[Start of Attachment]
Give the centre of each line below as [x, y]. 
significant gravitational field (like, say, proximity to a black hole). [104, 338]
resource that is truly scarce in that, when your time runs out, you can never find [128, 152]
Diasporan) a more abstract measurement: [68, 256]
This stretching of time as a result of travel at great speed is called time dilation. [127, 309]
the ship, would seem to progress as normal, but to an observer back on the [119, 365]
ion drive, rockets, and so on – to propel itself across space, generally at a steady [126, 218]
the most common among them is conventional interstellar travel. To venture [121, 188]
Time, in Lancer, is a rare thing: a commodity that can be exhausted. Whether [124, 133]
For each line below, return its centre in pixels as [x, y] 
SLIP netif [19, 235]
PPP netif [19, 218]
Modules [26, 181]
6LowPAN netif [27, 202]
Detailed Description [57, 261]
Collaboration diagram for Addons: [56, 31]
[End of Attachment]
[Start of Attachment]
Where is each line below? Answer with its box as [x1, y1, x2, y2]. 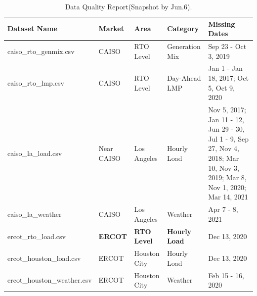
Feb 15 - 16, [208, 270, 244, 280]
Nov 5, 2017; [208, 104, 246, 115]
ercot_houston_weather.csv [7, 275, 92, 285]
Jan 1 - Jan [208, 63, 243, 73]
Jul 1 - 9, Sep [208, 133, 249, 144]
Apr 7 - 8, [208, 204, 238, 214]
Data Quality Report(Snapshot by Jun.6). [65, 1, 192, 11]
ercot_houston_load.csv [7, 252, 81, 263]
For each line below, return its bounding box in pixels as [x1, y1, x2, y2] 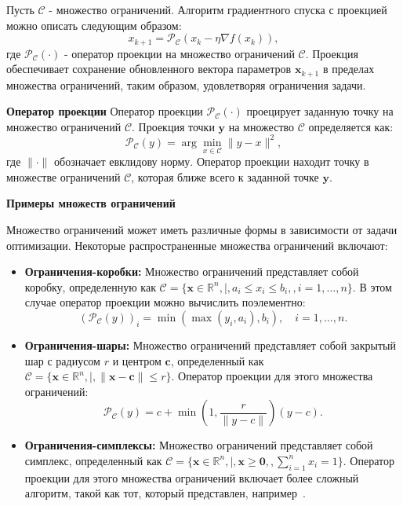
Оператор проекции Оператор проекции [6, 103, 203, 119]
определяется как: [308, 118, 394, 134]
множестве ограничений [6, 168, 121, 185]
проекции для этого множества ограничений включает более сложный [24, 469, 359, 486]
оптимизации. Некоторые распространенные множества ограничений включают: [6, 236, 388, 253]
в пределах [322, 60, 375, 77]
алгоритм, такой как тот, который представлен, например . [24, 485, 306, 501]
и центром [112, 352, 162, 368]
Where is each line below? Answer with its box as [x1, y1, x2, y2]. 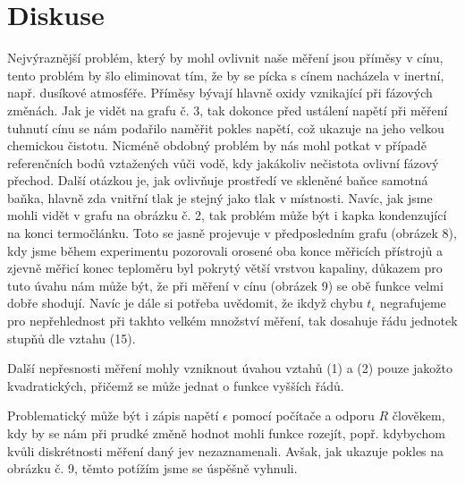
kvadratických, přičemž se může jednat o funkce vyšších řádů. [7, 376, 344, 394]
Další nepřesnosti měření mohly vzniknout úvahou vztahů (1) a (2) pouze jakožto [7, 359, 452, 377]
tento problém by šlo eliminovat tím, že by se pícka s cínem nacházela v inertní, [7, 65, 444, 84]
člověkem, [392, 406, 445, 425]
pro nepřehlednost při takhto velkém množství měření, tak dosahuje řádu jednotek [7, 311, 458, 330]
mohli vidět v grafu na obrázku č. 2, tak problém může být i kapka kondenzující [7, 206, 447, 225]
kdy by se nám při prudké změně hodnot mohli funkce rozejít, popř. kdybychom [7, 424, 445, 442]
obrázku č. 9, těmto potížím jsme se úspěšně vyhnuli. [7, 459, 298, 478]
[End of Attachment]
[Start of Attachment]
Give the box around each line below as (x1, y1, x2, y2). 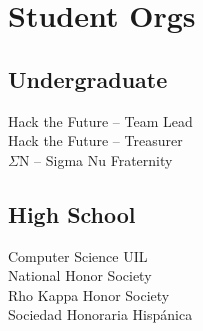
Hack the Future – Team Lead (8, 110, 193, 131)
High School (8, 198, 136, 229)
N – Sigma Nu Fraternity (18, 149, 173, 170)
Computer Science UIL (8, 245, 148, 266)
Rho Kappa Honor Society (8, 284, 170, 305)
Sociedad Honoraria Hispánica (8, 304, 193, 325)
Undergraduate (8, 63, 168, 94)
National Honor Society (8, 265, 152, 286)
[End of Attachment]
- _Exercise brief_:
For the entries above, count the lines that contain the string "obrázku", and state that number without further comment.

- _Solution to this task_:
2